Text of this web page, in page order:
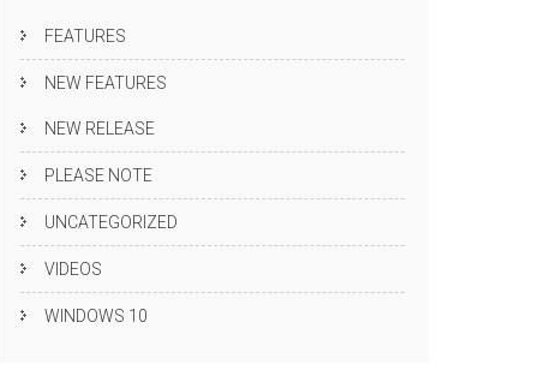
FEATURES
NEW FEATURES
NEW RELEASE
PLEASE NOTE
UNCATEGORIZED
VIDEOS
WINDOWS 10
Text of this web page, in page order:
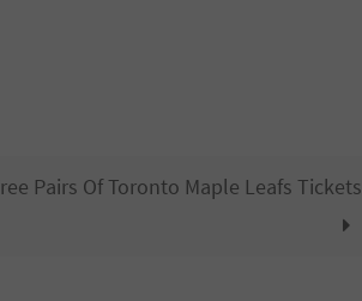
Pairs Of Toronto Maple Leafs Tickets
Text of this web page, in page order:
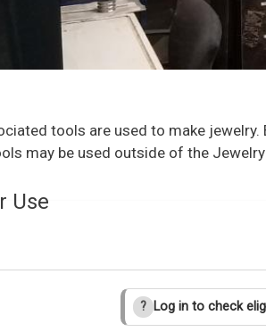
tools are used to make
may be used outside of the Jewelry
Use
? Log in to check
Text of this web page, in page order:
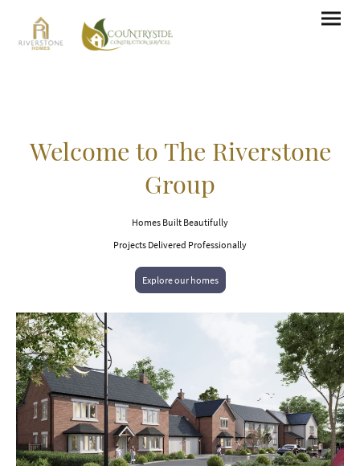
Welcome to The Riverstone
Group
Homes Built Beautifully
Projects Delivered Professionally
Explore our homes
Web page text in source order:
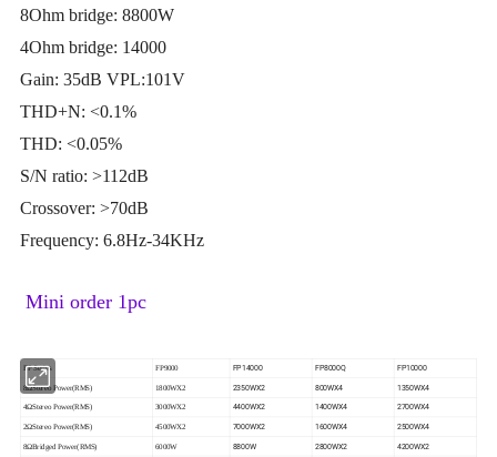
8Ohm bridge: 8800W
4Ohm bridge: 14000
Gain: 35dB VPL:101V
THD+N: <0.1%
THD: <0.05%
S/N ratio: >112dB
Crossover: >70dB
Frequency: 6.8Hz-34KHz
Mini order 1pc
FP Series FP9000 FP14000 FP8000Q FP10000
8ΩStereo Power(RMS) 1800WX2 2350WX2 800WX4 1350WX4
4ΩStereo Power(RMS) 3000WX2 4400WX2 1400WX4 2700WX4
2ΩStereo Power(RMS) 4500WX2 7000WX2 1600WX4 2500WX4
8ΩBridged Power(RMS) 6000W 8800W 2800WX2 4200WX2
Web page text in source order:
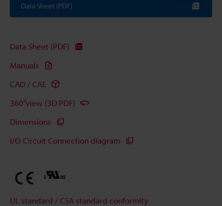
Data Sheet (PDF)
Data Sheet (PDF)
Manuals
CAD / CAE
360°view (3D PDF)
Dimensions
I/O Circuit Connection diagram
UL standard / CSA standard conformity
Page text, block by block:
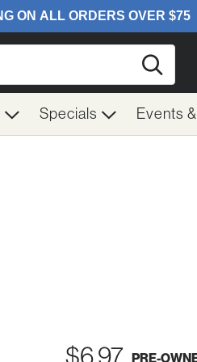
Specials Events
PRE-
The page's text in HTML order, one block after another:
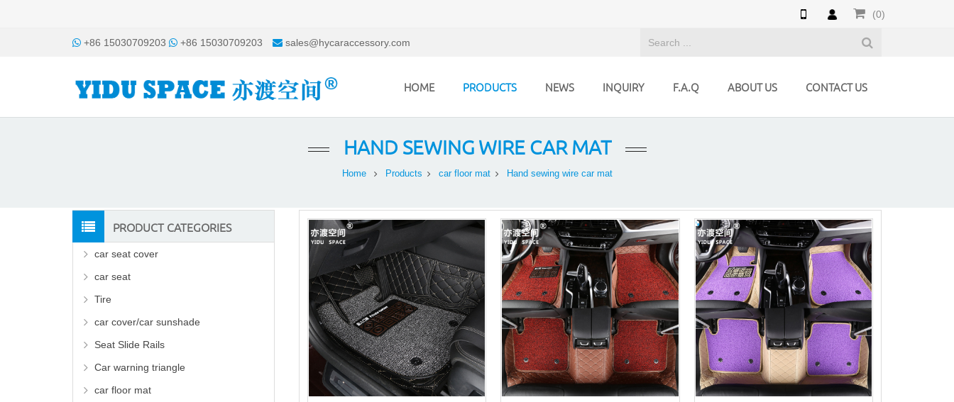
(0)
+86 15030709203 +86 15030709203 sales@hycaraccessory.com
HOME PRODUCTS NEWS INQUIRY F.A.Q ABOUT US CONTACT US
HAND SEWING WIRE CAR MAT
Home Products car floor mat Hand sewing wire car mat
PRODUCT CATEGORIES
car seat cover
car seat
Tire
car cover/car sunshade
Seat Slide Rails
Car warning triangle
car floor mat
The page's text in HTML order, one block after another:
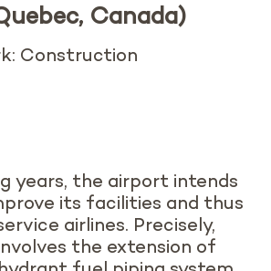
Canada)
Construction
years, the airport intends
its facilities and thus
airlines. Precisely,
the extension of
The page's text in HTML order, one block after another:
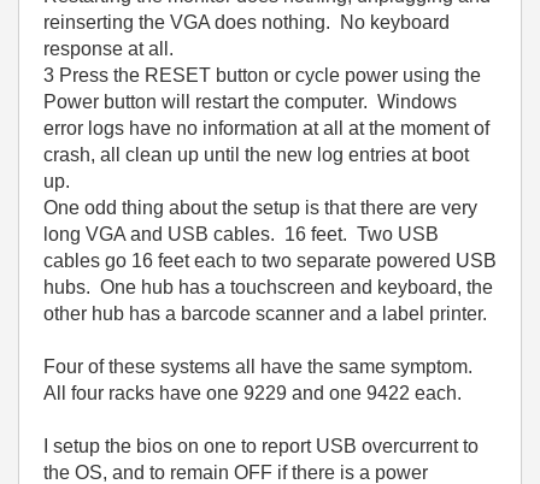
reinserting the VGA does nothing. No keyboard
response at all.
3 Press the RESET button or cycle power using the
Power button will restart the computer. Windows
error logs have no information at all at the moment of
crash, all clean up until the new log entries at boot
up.
One odd thing about the setup is that there are very
long VGA and USB cables. 16 feet. Two USB
cables go 16 feet each to two separate powered USB
hubs. One hub has a touchscreen and keyboard, the
other hub has a barcode scanner and a label printer.
Four of these systems all have the same symptom.
All four racks have one 9229 and one 9422 each.
I setup the bios on one to report USB overcurrent to
the OS, and to remain OFF if there is a power
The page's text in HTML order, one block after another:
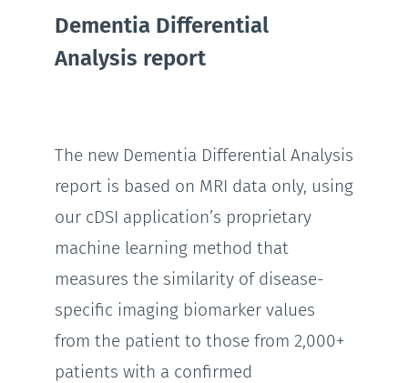
Dementia Differential
Analysis report
The new Dementia Differential Analysis
report is based on MRI data only, using
our cDSI application’s proprietary
machine learning method that
measures the similarity of disease-
specific imaging biomarker values
from the patient to those from 2,000+
patients with a confirmed
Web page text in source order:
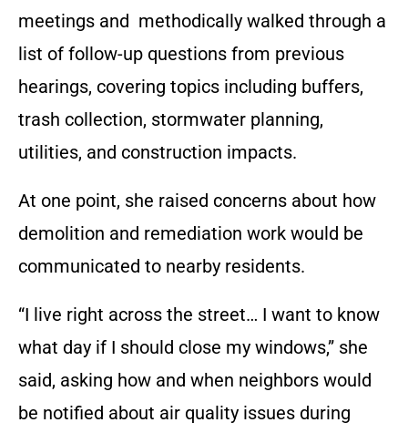
meetings and methodically walked through a
list of follow-up questions from previous
hearings, covering topics including buffers,
trash collection, stormwater planning,
utilities, and construction impacts.
At one point, she raised concerns about how
demolition and remediation work would be
communicated to nearby residents.
“I live right across the street… I want to know
what day if I should close my windows,” she
said, asking how and when neighbors would
be notified about air quality issues during
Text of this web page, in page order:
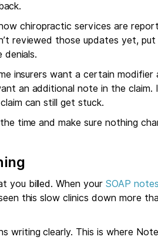
chiropractic services are
reviewed those updates yet,
insurers want a certain
an additional note in the claim.
can still get stuck.
time and make sure nothing
you billed. When yourSOAP notes
this slow clinics down more
writing clearly. This is where
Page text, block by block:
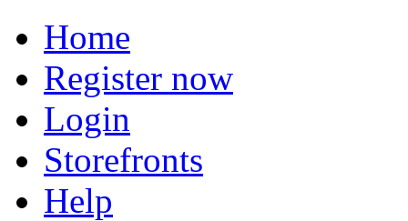
Home
Register now
Login
Storefronts
Help
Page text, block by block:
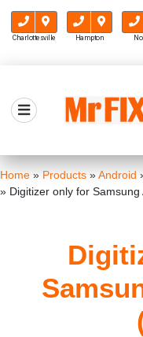
Charlottesville Hampton
content
Home » Products »Android
» Digitizer only for
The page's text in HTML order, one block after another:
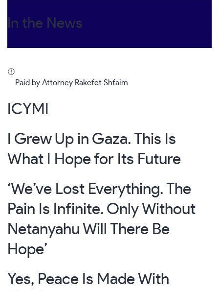
In the News
Paid by Attorney Rakefet Shfaim
ICYMI
I Grew Up in Gaza. This Is
What I Hope for Its Future
‘We’ve Lost Everything. The
Pain Is Infinite. Only Without
Netanyahu Will There Be
Hope’
Yes, Peace Is Made With
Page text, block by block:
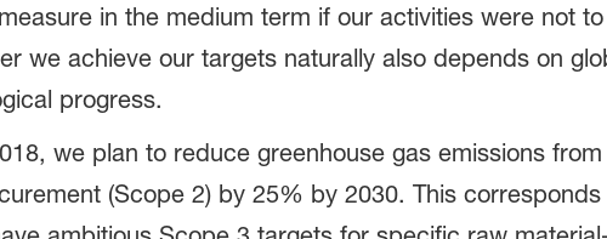
in the medium term if our activities were not
we achieve our targets naturally also depends on
progress.
we plan to reduce greenhouse gas emissions
(Scope 2) by 25% by 2030. This
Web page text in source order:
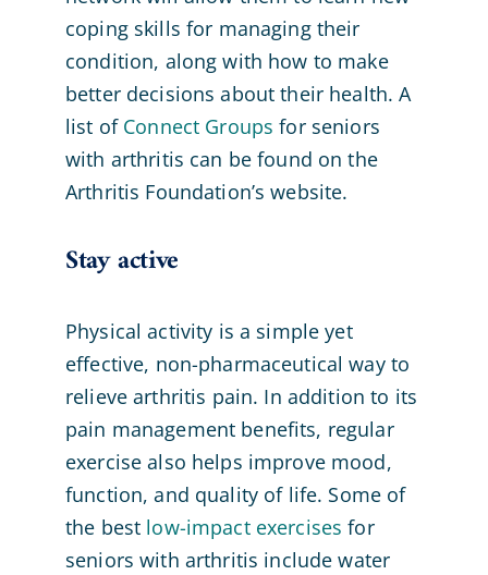
coping skills for managing their
condition, along with how to make
better decisions about their health. A
list of Connect Groups for seniors
with arthritis can be found on the
Arthritis Foundation’s website.
Stay active
Physical activity is a simple yet
effective, non-pharmaceutical way to
relieve arthritis pain. In addition to its
pain management benefits, regular
exercise also helps improve mood,
function, and quality of life. Some of
the best low-impact exercises for
seniors with arthritis include water
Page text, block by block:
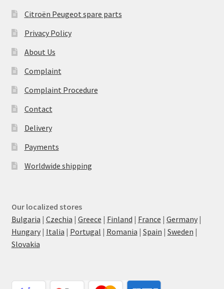
Citroën Peugeot spare parts
Privacy Policy
About Us
Complaint
Complaint Procedure
Contact
Delivery
Payments
Worldwide shipping
Our localized stores
Bulgaria | Czechia | Greece | Finland | France | Germany|
Hungary| Italia | Portugal | Romania | Spain | Sweden |
Slovakia
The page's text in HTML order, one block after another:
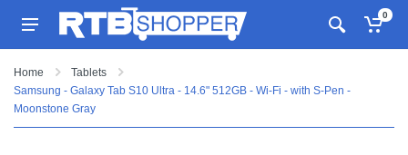
0
Home
Tablets
Samsung - Galaxy Tab S10 Ultra - 14.6" 512GB - Wi-Fi - with S-Pen -
Moonstone Gray
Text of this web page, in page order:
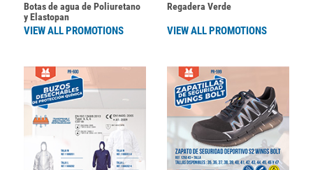
Botas de agua de Poliuretano
y Elastopan
VIEW ALL PROMOTIONS
Regadera Verde
VIEW ALL PROMOTIONS
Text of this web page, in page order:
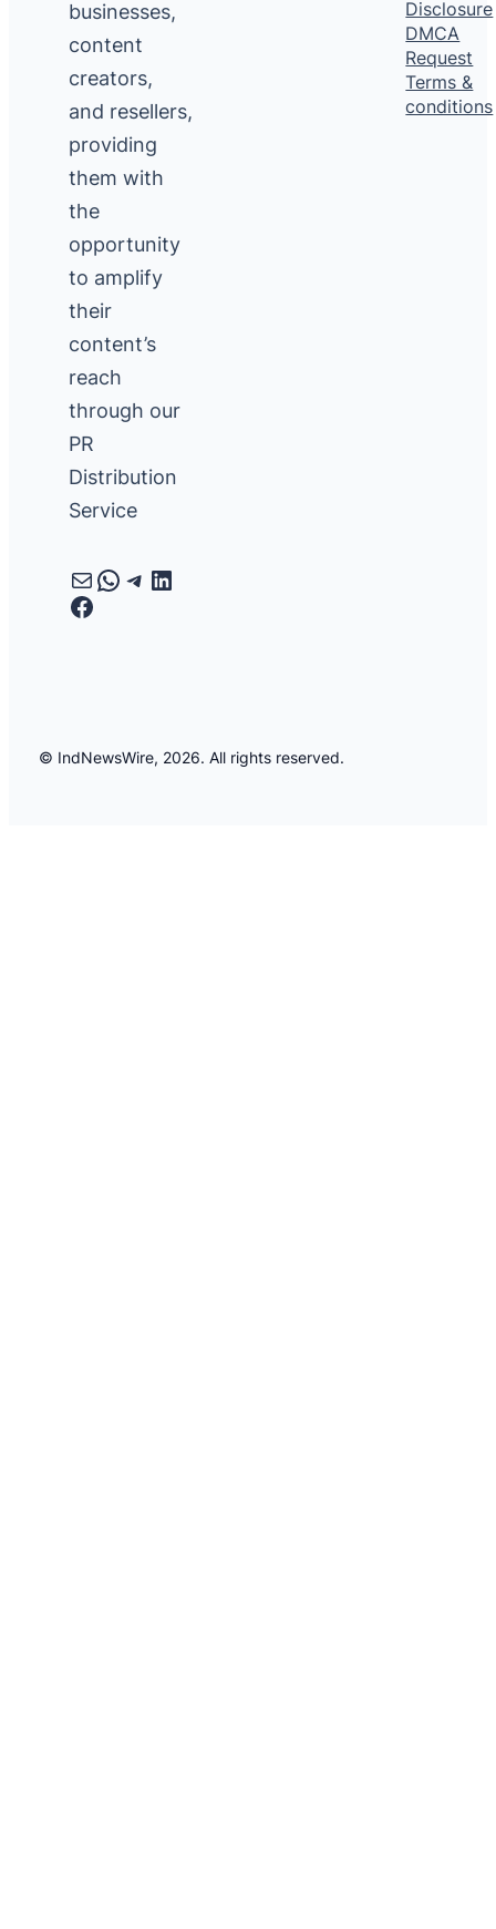
businesses,
content
creators,
and resellers,
providing
them with
the
opportunity
to amplify
their
content’s
reach
through our
PR
Distribution
Service
MailWhatsApp
Telegram
LinkedIn
Facebook
Disclosure
DMCA
Request
Terms &
conditions
© IndNewsWire, 2026. All rights reserved.
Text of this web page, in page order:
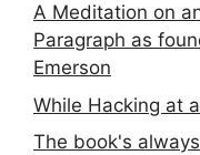
A Meditation on
Paragraph as
Emerson
While Hacking at
The book's
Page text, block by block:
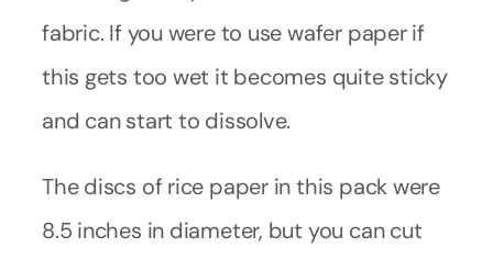
fabric. If you were to use wafer paper if
this gets too wet it becomes quite sticky
and can start to dissolve.
The discs of rice paper in this pack were
8.5 inches in diameter, but you can cut
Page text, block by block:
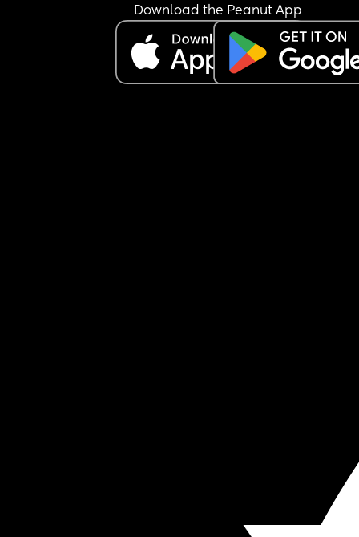
Download the Peanut App
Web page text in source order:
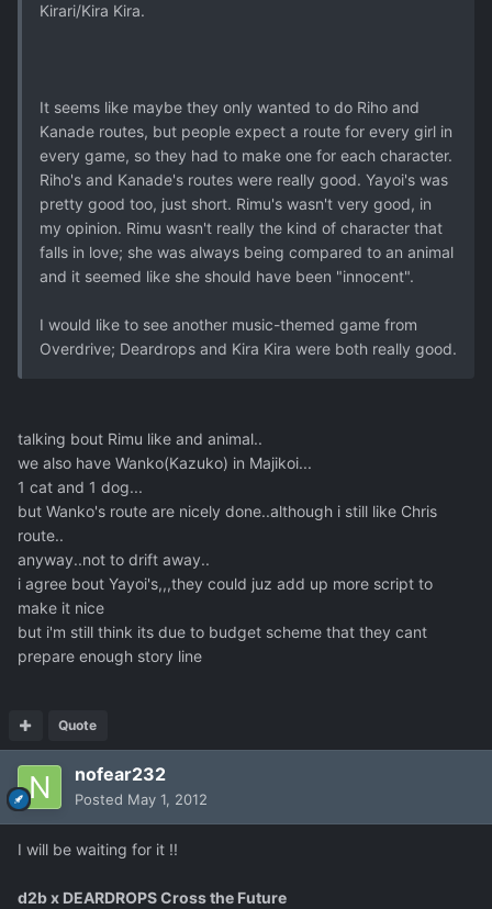
Kirari/Kira Kira.
It seems like maybe they only wanted to do Riho and
Kanade routes, but people expect a route for every girl in
every game, so they had to make one for each character.
Riho's and Kanade's routes were really good. Yayoi's was
pretty good too, just short. Rimu's wasn't very good, in
my opinion. Rimu wasn't really the kind of character that
falls in love; she was always being compared to an animal
and it seemed like she should have been "innocent".
I would like to see another music-themed game from
Overdrive; Deardrops and Kira Kira were both really good.
talking bout Rimu like and animal..
we also have Wanko(Kazuko) in Majikoi...
1 cat and 1 dog...
but Wanko's route are nicely done..although i still like Chris
route..
anyway..not to drift away..
i agree bout Yayoi's,,,they could juz add up more script to
make it nice
but i'm still think its due to budget scheme that they cant
prepare enough story line
Quote
nofear232
Posted May 1, 2012
I will be waiting for it !!
d2b x DEARDROPS Cross the Future
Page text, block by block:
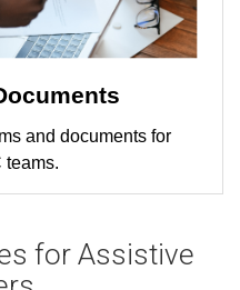
and documents for
teams.
for Assistive
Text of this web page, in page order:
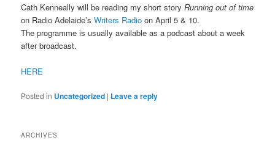
Cath Kenneally will be reading my short storyRunning out of time
on Radio Adelaide’sWriters Radio on April 5 & 10.
The programme is usually available as a podcast about a week
after broadcast.
HERE
Posted in Uncategorized | Leave a reply
ARCHIVES
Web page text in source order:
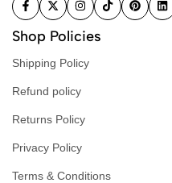
Shop Policies
Shipping Policy
Refund policy
Returns Policy
Privacy Policy
Terms & Conditions
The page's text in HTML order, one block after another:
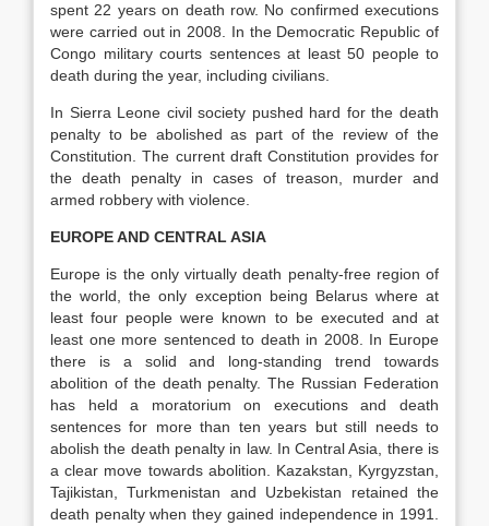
◆ ◆ ◆ ◆ ◆ ◆ ◆
Copy the data character for character, but drop all pictures from the copy.

Text of this web page, in page order:
FEATURES
NEW FEATURES
NEW RELEASE
PLEASE NOTE
UNCATEGORIZED
VIDEOS
WINDOWS 10
Text of this web page, in page order:
Pairs Of Toronto Maple Leafs Tickets
Text of this web page, in page order:
tools are used to make
may be used outside of the Jewelry
Use
? Log in to check
Text of this web page, in page order:
Welcome to The Riverstone
Group
Homes Built Beautifully
Projects Delivered Professionally
Explore our homes
Web page text in source order:
8Ohm bridge: 8800W
4Ohm bridge: 14000
Gain: 35dB VPL:101V
THD+N: <0.1%
THD: <0.05%
S/N ratio: >112dB
Crossover: >70dB
Frequency: 6.8Hz-34KHz
Mini order 1pc
FP Series FP9000 FP14000 FP8000Q FP10000
8ΩStereo Power(RMS) 1800WX2 2350WX2 800WX4 1350WX4
4ΩStereo Power(RMS) 3000WX2 4400WX2 1400WX4 2700WX4
2ΩStereo Power(RMS) 4500WX2 7000WX2 1600WX4 2500WX4
8ΩBridged Power(RMS) 6000W 8800W 2800WX2 4200WX2
Web page text in source order:
Data Sheet (PDF)
Data Sheet (PDF)
Manuals
CAD / CAE
360°view (3D PDF)
Dimensions
I/O Circuit Connection diagram
UL standard / CSA standard conformity
Page text, block by block:
Specials Events
PRE-
The page's text in HTML order, one block after another:
(0)
+86 15030709203 +86 15030709203 sales@hycaraccessory.com
HOME PRODUCTS NEWS INQUIRY F.A.Q ABOUT US CONTACT US
HAND SEWING WIRE CAR MAT
Home Products car floor mat Hand sewing wire car mat
PRODUCT CATEGORIES
car seat cover
car seat
Tire
car cover/car sunshade
Seat Slide Rails
Car warning triangle
car floor mat
The page's text in HTML order, one block after another:
Canada)
Construction
years, the airport intends
its facilities and thus
airlines. Precisely,
the extension of
The page's text in HTML order, one block after another:
reinserting the VGA does nothing. No keyboard
response at all.
3 Press the RESET button or cycle power using the
Power button will restart the computer. Windows
error logs have no information at all at the moment of
crash, all clean up until the new log entries at boot
up.
One odd thing about the setup is that there are very
long VGA and USB cables. 16 feet. Two USB
cables go 16 feet each to two separate powered USB
hubs. One hub has a touchscreen and keyboard, the
other hub has a barcode scanner and a label printer.
Four of these systems all have the same symptom.
All four racks have one 9229 and one 9422 each.
I setup the bios on one to report USB overcurrent to
the OS, and to remain OFF if there is a power
The page's text in HTML order, one block after another:
Dementia Differential
Analysis report
The new Dementia Differential Analysis
report is based on MRI data only, using
our cDSI application’s proprietary
machine learning method that
measures the similarity of disease-
specific imaging biomarker values
from the patient to those from 2,000+
patients with a confirmed
Web page text in source order:
meetings and methodically walked through a
list of follow-up questions from previous
hearings, covering topics including buffers,
trash collection, stormwater planning,
utilities, and construction impacts.
At one point, she raised concerns about how
demolition and remediation work would be
communicated to nearby residents.
“I live right across the street… I want to know
what day if I should close my windows,” she
said, asking how and when neighbors would
be notified about air quality issues during
Text of this web page, in page order:
chiropractic services are
reviewed those updates yet,
insurers want a certain
an additional note in the claim.
can still get stuck.
time and make sure nothing
you billed. When yourSOAP notes
this slow clinics down more
writing clearly. This is where
Page text, block by block:
Home
Register now
Login
Storefronts
Help
Page text, block by block:
Charlottesville Hampton
content
Home » Products »Android
» Digitizer only for
The page's text in HTML order, one block after another:
In the News
Paid by Attorney Rakefet Shfaim
ICYMI
I Grew Up in Gaza. This Is
What I Hope for Its Future
‘We’ve Lost Everything. The
Pain Is Infinite. Only Without
Netanyahu Will There Be
Hope’
Yes, Peace Is Made With
Page text, block by block:
in the medium term if our activities were not
we achieve our targets naturally also depends on
progress.
we plan to reduce greenhouse gas emissions
(Scope 2) by 25% by 2030. This
Web page text in source order:
coping skills for managing their
condition, along with how to make
better decisions about their health. A
list of Connect Groups for seniors
with arthritis can be found on the
Arthritis Foundation’s website.
Stay active
Physical activity is a simple yet
effective, non-pharmaceutical way to
relieve arthritis pain. In addition to its
pain management benefits, regular
exercise also helps improve mood,
function, and quality of life. Some of
the best low-impact exercises for
seniors with arthritis include water
Page text, block by block:
Citroën Peugeot spare parts
Privacy Policy
About Us
Complaint
Complaint Procedure
Contact
Delivery
Payments
Worldwide shipping
Our localized stores
Bulgaria | Czechia | Greece | Finland | France | Germany|
Hungary| Italia | Portugal | Romania | Spain | Sweden |
Slovakia
The page's text in HTML order, one block after another:
0
Home
Tablets
Samsung - Galaxy Tab S10 Ultra - 14.6" 512GB - Wi-Fi - with S-Pen -
Moonstone Gray
Text of this web page, in page order:
Botas de agua de Poliuretano
y Elastopan
VIEW ALL PROMOTIONS
Regadera Verde
VIEW ALL PROMOTIONS
Text of this web page, in page order:
businesses,
content
creators,
and resellers,
providing
them with
the
opportunity
to amplify
their
content’s
reach
through our
PR
Distribution
Service
MailWhatsApp
Telegram
LinkedIn
Facebook
Disclosure
DMCA
Request
Terms &
conditions
© IndNewsWire, 2026. All rights reserved.
Text of this web page, in page order:
A Meditation on
Paragraph as
Emerson
While Hacking at
The book's
Page text, block by block:
fabric. If you were to use wafer paper if
this gets too wet it becomes quite sticky
and can start to dissolve.
The discs of rice paper in this pack were
8.5 inches in diameter, but you can cut
Page text, block by block:
Download the Peanut App
Web page text in source order:
Kirari/Kira Kira.
It seems like maybe they only wanted to do Riho and
Kanade routes, but people expect a route for every girl in
every game, so they had to make one for each character.
Riho's and Kanade's routes were really good. Yayoi's was
pretty good too, just short. Rimu's wasn't very good, in
my opinion. Rimu wasn't really the kind of character that
falls in love; she was always being compared to an animal
and it seemed like she should have been "innocent".
I would like to see another music-themed game from
Overdrive; Deardrops and Kira Kira were both really good.
talking bout Rimu like and animal..
we also have Wanko(Kazuko) in Majikoi...
1 cat and 1 dog...
but Wanko's route are nicely done..although i still like Chris
route..
anyway..not to drift away..
i agree bout Yayoi's,,,they could juz add up more script to
make it nice
but i'm still think its due to budget scheme that they cant
prepare enough story line
Quote
nofear232
Posted May 1, 2012
I will be waiting for it !!
d2b x DEARDROPS Cross the Future
Page text, block by block:
and documents for
teams.
for Assistive
Text of this web page, in page order:
Cath Kenneally will be reading my short storyRunning out of time
on Radio Adelaide’sWriters Radio on April 5 & 10.
The programme is usually available as a podcast about a week
after broadcast.
HERE
Posted in Uncategorized | Leave a reply
ARCHIVES
Web page text in source order:
Shop Policies
Shipping Policy
Refund policy
Returns Policy
Privacy Policy
Terms & Conditions
The page's text in HTML order, one block after another:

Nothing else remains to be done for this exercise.